Source records
....
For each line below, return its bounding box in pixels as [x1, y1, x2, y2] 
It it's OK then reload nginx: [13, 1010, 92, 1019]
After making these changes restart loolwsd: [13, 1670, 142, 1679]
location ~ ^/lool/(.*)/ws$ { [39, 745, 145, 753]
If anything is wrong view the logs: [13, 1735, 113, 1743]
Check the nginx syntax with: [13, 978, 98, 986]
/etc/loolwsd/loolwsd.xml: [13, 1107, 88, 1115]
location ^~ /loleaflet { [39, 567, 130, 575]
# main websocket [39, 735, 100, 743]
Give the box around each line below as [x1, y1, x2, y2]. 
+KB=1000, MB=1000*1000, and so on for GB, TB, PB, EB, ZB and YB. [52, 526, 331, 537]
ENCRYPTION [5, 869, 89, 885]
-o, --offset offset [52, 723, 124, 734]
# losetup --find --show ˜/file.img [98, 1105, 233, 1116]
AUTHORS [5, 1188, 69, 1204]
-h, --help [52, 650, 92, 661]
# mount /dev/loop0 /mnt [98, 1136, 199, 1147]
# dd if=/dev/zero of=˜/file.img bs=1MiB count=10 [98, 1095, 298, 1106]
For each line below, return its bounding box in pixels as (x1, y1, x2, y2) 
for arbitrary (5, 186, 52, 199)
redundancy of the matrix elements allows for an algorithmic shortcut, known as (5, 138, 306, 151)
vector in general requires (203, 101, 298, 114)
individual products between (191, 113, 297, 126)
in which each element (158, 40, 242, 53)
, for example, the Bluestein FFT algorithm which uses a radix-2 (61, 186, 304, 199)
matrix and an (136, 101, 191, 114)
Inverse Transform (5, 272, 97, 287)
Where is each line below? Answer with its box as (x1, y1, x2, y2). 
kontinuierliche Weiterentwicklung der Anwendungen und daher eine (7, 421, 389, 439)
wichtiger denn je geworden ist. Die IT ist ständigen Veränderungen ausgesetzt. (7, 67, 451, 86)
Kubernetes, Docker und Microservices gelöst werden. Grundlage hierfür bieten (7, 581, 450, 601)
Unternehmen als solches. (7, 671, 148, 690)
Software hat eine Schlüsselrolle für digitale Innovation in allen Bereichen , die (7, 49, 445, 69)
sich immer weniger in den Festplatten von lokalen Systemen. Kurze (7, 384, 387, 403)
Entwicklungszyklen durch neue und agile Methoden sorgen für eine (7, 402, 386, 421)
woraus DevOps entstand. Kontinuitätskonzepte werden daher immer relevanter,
....
Write the entries above out again, unchanged and complete.

**ANSWER TO THE EXERCISE:**
For each line below, return its bounding box in pixels as [x1, y1, x2, y2] 
It it's OK then reload nginx: [13, 1010, 92, 1019]
After making these changes restart loolwsd: [13, 1670, 142, 1679]
location ~ ^/lool/(.*)/ws$ { [39, 745, 145, 753]
If anything is wrong view the logs: [13, 1735, 113, 1743]
Check the nginx syntax with: [13, 978, 98, 986]
/etc/loolwsd/loolwsd.xml: [13, 1107, 88, 1115]
location ^~ /loleaflet { [39, 567, 130, 575]
# main websocket [39, 735, 100, 743]
Give the box around each line below as [x1, y1, x2, y2]. 
+KB=1000, MB=1000*1000, and so on for GB, TB, PB, EB, ZB and YB. [52, 526, 331, 537]
ENCRYPTION [5, 869, 89, 885]
-o, --offset offset [52, 723, 124, 734]
# losetup --find --show ˜/file.img [98, 1105, 233, 1116]
AUTHORS [5, 1188, 69, 1204]
-h, --help [52, 650, 92, 661]
# mount /dev/loop0 /mnt [98, 1136, 199, 1147]
# dd if=/dev/zero of=˜/file.img bs=1MiB count=10 [98, 1095, 298, 1106]
For each line below, return its bounding box in pixels as (x1, y1, x2, y2) 
for arbitrary (5, 186, 52, 199)
redundancy of the matrix elements allows for an algorithmic shortcut, known as (5, 138, 306, 151)
vector in general requires (203, 101, 298, 114)
individual products between (191, 113, 297, 126)
in which each element (158, 40, 242, 53)
, for example, the Bluestein FFT algorithm which uses a radix-2 (61, 186, 304, 199)
matrix and an (136, 101, 191, 114)
Inverse Transform (5, 272, 97, 287)
Where is each line below? Answer with its box as (x1, y1, x2, y2). 
kontinuierliche Weiterentwicklung der Anwendungen und daher eine (7, 421, 389, 439)
wichtiger denn je geworden ist. Die IT ist ständigen Veränderungen ausgesetzt. (7, 67, 451, 86)
Kubernetes, Docker und Microservices gelöst werden. Grundlage hierfür bieten (7, 581, 450, 601)
Unternehmen als solches. (7, 671, 148, 690)
Software hat eine Schlüsselrolle für digitale Innovation in allen Bereichen , die (7, 49, 445, 69)
sich immer weniger in den Festplatten von lokalen Systemen. Kurze (7, 384, 387, 403)
Entwicklungszyklen durch neue und agile Methoden sorgen für eine (7, 402, 386, 421)
woraus DevOps entstand. Kontinuitätskonzepte werden daher immer relevanter,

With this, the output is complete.